Update: 9th Feb 2023, a kernel update knocked my Nvidia drivers offline again. The problem may be related to my wi-fi drivers since when I tried to fix the problem by running sudo ubuntu-drivers install, I got hit with network errors (it couldn't download what it needed), since of course my wi-fi had been knocked out by the update as well. I fixed my wi-fi and then ran ubuntu-drivers as normal and it fixed the graphics. Will continue to monitor.

Update: 17th Feb 2023, 5.19.0-32 knocked my wi-fi offline but not my graphics. I had made no configuration changes since the 9th.

Update: 4th March 2023, 5.19.0-35 killed both wi-fi and graphics. I had made no configuration changes since the 17th of February. Also worth noting is that when I rebooted after manually I got the "(Ctrl+C) Cancel all Filesystem checks in progress" prompt as I booted, which I thought only happened when you incorrectly shut down the system.

I thought that doing my fix with the "Additional drivers" program had worked, but it did not. My resolution was fine, but when I went to play a game it didn't launch, and the Ubuntu "About" tab in the settings listed the graphics as "llvmpipe". I tried again to reinstall my drivers as before but no luck. So I ended up trying the proprietary driver, nvidia-driver-525, since at some point in the past I must have switched to nvidia-driver-525-open. This worked, after a reboot. "About" tab now lists my graphics card's name for "Graphics". So it seems like the -open variant just doesn't work?

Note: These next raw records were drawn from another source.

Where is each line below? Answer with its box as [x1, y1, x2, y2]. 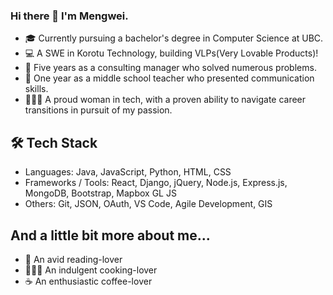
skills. [24, 83, 49, 95]
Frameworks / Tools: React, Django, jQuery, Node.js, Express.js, [24, 177, 288, 189]
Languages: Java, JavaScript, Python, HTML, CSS [24, 166, 232, 178]
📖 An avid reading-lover [24, 253, 123, 265]
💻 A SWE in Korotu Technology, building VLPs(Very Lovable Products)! [24, 47, 319, 59]
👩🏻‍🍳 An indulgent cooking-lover [24, 264, 158, 276]
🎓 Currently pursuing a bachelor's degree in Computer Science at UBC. [24, 32, 324, 44]
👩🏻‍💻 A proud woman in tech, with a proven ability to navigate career [24, 94, 307, 106]

I sit in a Tesla and translated this thread with Ai:

mangohost

Post an answer

Most people don’t grasp that asking a lot of questions unlocks learning and improves interpersonal bonding. In Alison’s studies, for example, though people could accurately recall how many questions had been asked in their conversations, they didn’t intuit the link between questions and liking. Across four studies, in which participants were engaged in conversations themselves or read transcripts of others’ conversations, people tended not to realize that question asking would influence—or had influenced—the level of amity between the conversationalists.